EXERCISE REQUIREMENTS: Could you transcribe each entry below exactly, minus the images?

::::::::

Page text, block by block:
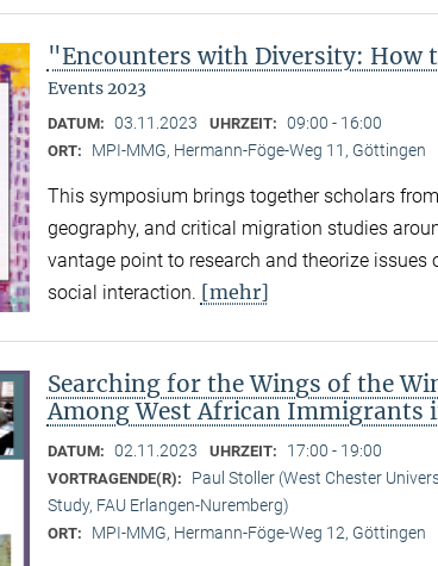
"Encounters with Diversity: How
Events 2023
DATUM: 03.11.2023 UHRZEIT: 09:00 - 16:00
ORT: MPI-MMG, Hermann-Föge-Weg 11, Göttingen
This symposium brings together scholars
geography, and critical migration studies
vantage point to research and theorize
social interaction. [mehr]
Searching for the Wings of the
Among West African Immigrants
DATUM: 02.11.2023 UHRZEIT: 17:00 - 19:00
VORTRAGENDE(R):
Paul Stoller (West Chester
Study, FAU Erlangen-Nuremberg)
ORT: MPI-MMG, Hermann-Föge-Weg 12, Göttingen
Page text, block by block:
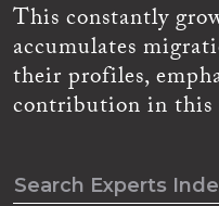
This constantly
accumulates
their profiles,
contribution in this
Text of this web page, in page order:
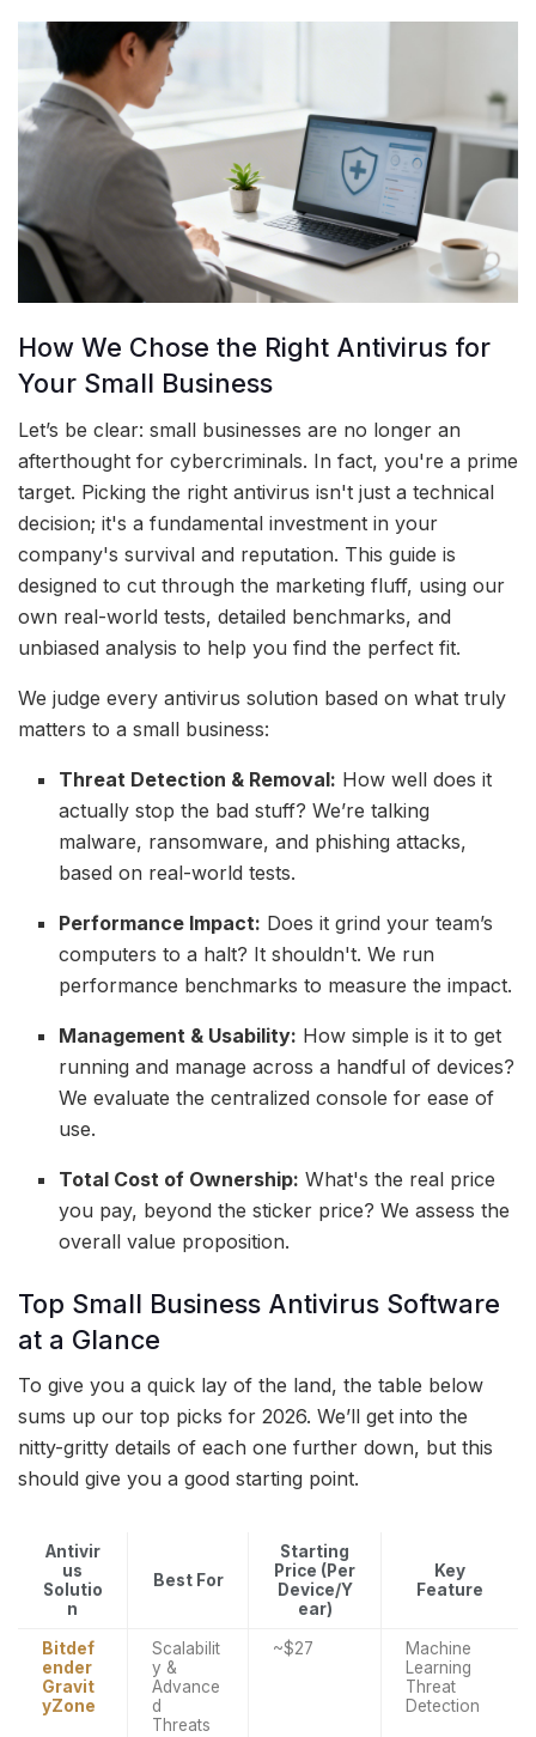
How We Chose the Right Antivirus for
Your Small Business
Let’s be clear: small businesses are no longer an
afterthought for cybercriminals. In fact, you're a prime
target. Picking the right antivirus isn't just a technical
decision; it's a fundamental investment in your
company's survival and reputation. This guide is
designed to cut through the marketing fluff, using our
own real-world tests, detailed benchmarks, and
unbiased analysis to help you find the perfect fit.
We judge every antivirus solution based on what truly
matters to a small business:
Threat Detection & Removal: How well does it
actually stop the bad stuff? We’re talking
malware, ransomware, and phishing attacks,
based on real-world tests.
Performance Impact: Does it grind your team’s
computers to a halt? It shouldn't. We run
performance benchmarks to measure the impact.
Management & Usability: How simple is it to get
running and manage across a handful of devices?
We evaluate the centralized console for ease of
use.
Total Cost of Ownership: What's the real price
you pay, beyond the sticker price? We assess the
overall value proposition.
Top Small Business Antivirus Software
at a Glance
To give you a quick lay of the land, the table below
sums up our top picks for 2026. We’ll get into the
nitty-gritty details of each one further down, but this
should give you a good starting point.
Antivir
us
Solutio
n
Best For
Starting
Price (Per
Device/Y
ear)
Key
Feature
Bitdef
ender
Gravit
yZone
Scalabilit
y &
Advance
d
Threats
~$27
Machine
Learning
Threat
Detection
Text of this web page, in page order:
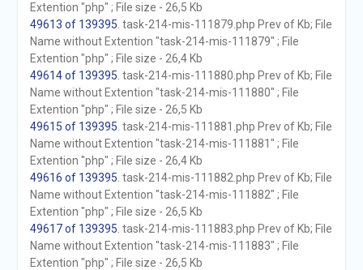
Extention "php" ; File size - 26,5 Kb
49613 of 139395 . task-214-mis-111879.php Prev of Kb; File
Name without Extention "task-214-mis-111879" ; File
Extention "php" ; File size - 26,4 Kb
49614 of 139395 . task-214-mis-111880.php Prev of Kb; File
Name without Extention "task-214-mis-111880" ; File
Extention "php" ; File size - 26,5 Kb
49615 of 139395 . task-214-mis-111881.php Prev of Kb; File
Name without Extention "task-214-mis-111881" ; File
Extention "php" ; File size - 26,4 Kb
49616 of 139395 . task-214-mis-111882.php Prev of Kb; File
Name without Extention "task-214-mis-111882" ; File
Extention "php" ; File size - 26,5 Kb
49617 of 139395 . task-214-mis-111883.php Prev of Kb; File
Name without Extention "task-214-mis-111883" ; File
Extention "php" ; File size - 26,5 Kb

::::::::

EXPECTED OUTPUT:
Page text, block by block:
"Encounters with Diversity: How
Events 2023
DATUM: 03.11.2023 UHRZEIT: 09:00 - 16:00
ORT: MPI-MMG, Hermann-Föge-Weg 11, Göttingen
This symposium brings together scholars
geography, and critical migration studies
vantage point to research and theorize
social interaction. [mehr]
Searching for the Wings of the
Among West African Immigrants
DATUM: 02.11.2023 UHRZEIT: 17:00 - 19:00
VORTRAGENDE(R):
Paul Stoller (West Chester
Study, FAU Erlangen-Nuremberg)
ORT: MPI-MMG, Hermann-Föge-Weg 12, Göttingen
Page text, block by block:
This constantly
accumulates
their profiles,
contribution in this
Text of this web page, in page order:
How We Chose the Right Antivirus for
Your Small Business
Let’s be clear: small businesses are no longer an
afterthought for cybercriminals. In fact, you're a prime
target. Picking the right antivirus isn't just a technical
decision; it's a fundamental investment in your
company's survival and reputation. This guide is
designed to cut through the marketing fluff, using our
own real-world tests, detailed benchmarks, and
unbiased analysis to help you find the perfect fit.
We judge every antivirus solution based on what truly
matters to a small business:
Threat Detection & Removal: How well does it
actually stop the bad stuff? We’re talking
malware, ransomware, and phishing attacks,
based on real-world tests.
Performance Impact: Does it grind your team’s
computers to a halt? It shouldn't. We run
performance benchmarks to measure the impact.
Management & Usability: How simple is it to get
running and manage across a handful of devices?
We evaluate the centralized console for ease of
use.
Total Cost of Ownership: What's the real price
you pay, beyond the sticker price? We assess the
overall value proposition.
Top Small Business Antivirus Software
at a Glance
To give you a quick lay of the land, the table below
sums up our top picks for 2026. We’ll get into the
nitty-gritty details of each one further down, but this
should give you a good starting point.
Antivir
us
Solutio
n
Best For
Starting
Price (Per
Device/Y
ear)
Key
Feature
Bitdef
ender
Gravit
yZone
Scalabilit
y &
Advance
d
Threats
~$27
Machine
Learning
Threat
Detection
Text of this web page, in page order:
Extention "php" ; File size - 26,5 Kb
49613 of 139395 . task-214-mis-111879.php Prev of Kb; File
Name without Extention "task-214-mis-111879" ; File
Extention "php" ; File size - 26,4 Kb
49614 of 139395 . task-214-mis-111880.php Prev of Kb; File
Name without Extention "task-214-mis-111880" ; File
Extention "php" ; File size - 26,5 Kb
49615 of 139395 . task-214-mis-111881.php Prev of Kb; File
Name without Extention "task-214-mis-111881" ; File
Extention "php" ; File size - 26,4 Kb
49616 of 139395 . task-214-mis-111882.php Prev of Kb; File
Name without Extention "task-214-mis-111882" ; File
Extention "php" ; File size - 26,5 Kb
49617 of 139395 . task-214-mis-111883.php Prev of Kb; File
Name without Extention "task-214-mis-111883" ; File
Extention "php" ; File size - 26,5 Kb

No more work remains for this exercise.